13. Andre Iguodala - Philadelphia 76ers
Talent may not grow on trees, but it does grow on Andre Iguodala. While he is known for his steals and high flying dunks, AI2 is capable of filling a stat sheet on any given night. Last year's numbers hinted at the promise to come: 12.3 points, 5.9 rebounds, 3.1 assists, 1.7 steals and 0.7 threes per game to go with 50 percent shooting from the field and 75.4 percent shooting from the line. What's holding him back? The fact that he is the third option behind notorious gluttons Allen Iverson and Chris Webber. If his teammates looked for him more often, Iguodala would score much more frequently. Draft him for his all-around contributions and hope that either by injury or game plan he gets more looks on offense.
Bottom Line: Even if he remains the third option for the bulk of the season, his ability to rebound, steal and shoot a high percentage will endear Iguodala to his owners.
14. Ricky Davis - Minnesota Timberwolves
Ricky started 68 of his 78 games at shooting guard last season and the rest at small forward. This year will be different. With Randy Foye ripping up the summer leagues, Davis shifts to small forward. The fantasy impact is minor. Ricky's splits between the two positions are nearly identical. With gunners like Foye and Mike James on board, Ricky could lose a few shot attempts. His assists should continue to delight at around five per game. He totaled more assists (394) than anyone on this list not named LeBron or Lamar. With fewer shot attempts, his field goal percentage could rise as that has been the case historically with Davis.

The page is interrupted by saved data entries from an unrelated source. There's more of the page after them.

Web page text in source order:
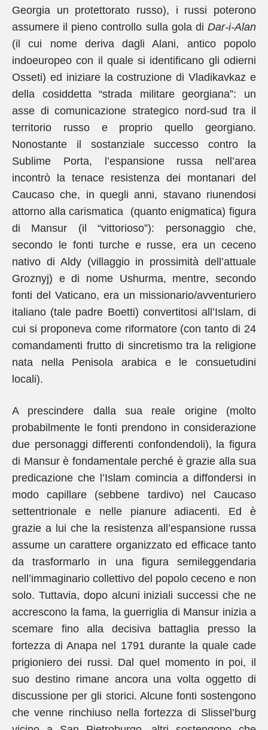
Georgia un protettorato russo), i russi poterono
assumere il pieno controllo sulla gola di Dar-i-Alan
(il cui nome deriva dagli Alani, antico popolo
indoeuropeo con il quale si identificano gli odierni
Osseti) ed iniziare la costruzione di Vladikavkaz e
della cosiddetta “strada militare georgiana”: un
asse di comunicazione strategico nord-sud tra il
territorio russo e proprio quello georgiano.
Nonostante il sostanziale successo contro la
Sublime Porta, l’espansione russa nell’area
incontrò la tenace resistenza dei montanari del
Caucaso che, in quegli anni, stavano riunendosi
attorno alla carismatica (quanto enigmatica) figura
di Mansur (il “vittorioso”): personaggio che,
secondo le fonti turche e russe, era un ceceno
nativo di Aldy (villaggio in prossimità dell’attuale
Groznyj) e di nome Ushurma, mentre, secondo
fonti del Vaticano, era un missionario/avventuriero
italiano (tale padre Boetti) convertitosi all’Islam, di
cui si proponeva come riformatore (con tanto di 24
comandamenti frutto di sincretismo tra la religione
nata nella Penisola arabica e le consuetudini
locali).
A prescindere dalla sua reale origine (molto
probabilmente le fonti prendono in considerazione
due personaggi differenti confondendoli), la figura
di Mansur è fondamentale perché è grazie alla sua
predicazione che l’Islam comincia a diffondersi in
modo capillare (sebbene tardivo) nel Caucaso
settentrionale e nelle pianure adiacenti. Ed è
grazie a lui che la resistenza all’espansione russa
assume un carattere organizzato ed efficace tanto
da trasformarlo in una figura semileggendaria
nell’immaginario collettivo del popolo ceceno e non
solo. Tuttavia, dopo alcuni iniziali successi che ne
accrescono la fama, la guerriglia di Mansur inizia a
scemare fino alla decisiva battaglia presso la
fortezza di Anapa nel 1791 durante la quale cade
prigioniero dei russi. Dal quel momento in poi, il
suo destino rimane ancora una volta oggetto di
discussione per gli storici. Alcune fonti sostengono
che venne rinchiuso nella fortezza di Slissel’burg
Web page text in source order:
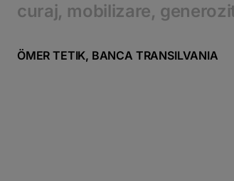
curaj, mobilizare,
ӦMER TETIK, BANCA TRANSILVANIA
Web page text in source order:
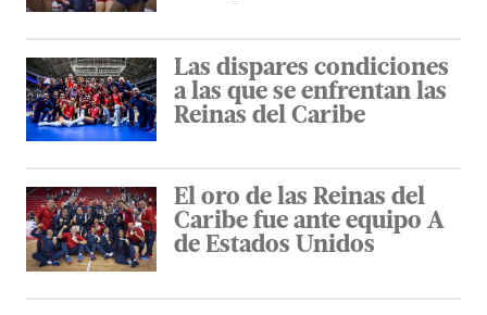
Las dispares condiciones
a las que se enfrentan las
Reinas del Caribe
El oro de las Reinas del
Caribe fue ante equipo A
de Estados Unidos
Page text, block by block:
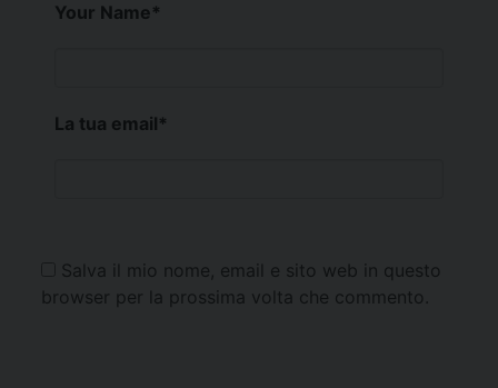
Your Name*
La tua email*
Salva il mio nome, email e sito web in questo
browser per la prossima volta che commento.

If you draft Ricky, you'll get a high teens scorer who drops dimes like rhymes and shoots good percentages.
Bottom Line: Ricky may lose a few shot attempts with Randy Foye and Mike James joining the Timberwolves, but his assists and shooting percentage should rise. Ricky is an excellent option for assists and scoring and will provide steals and some threes as well.
15. Morris Peterson - Toronto Raptors
Coming off of his best professional season, Morris Peterson should see a little more love from fantasy owners come draft day this year. With Chris Bosh getting double-teamed so often, Peterson took advantage of the open space outside and averaged 16.8 points, 2.2 threes, 4.7 rebounds and 1.3 steals per game. His field goal percentage (.436) was very solid for a player who attempted as many threes as he did. Peterson is also money from the line (.820). With a drive and dish point guard like T.J. Ford now on the Raptors and Chris Bosh commanding even more attention from opposing defenses, Peterson will again be a fine option for points, threes and steals.
Bottom Line: Mo Pete has finally achieved the consistency his owners craved. His numbers really took off toward the end of last year. If his minutes reach the upper 30s, he could approach 20 points per game.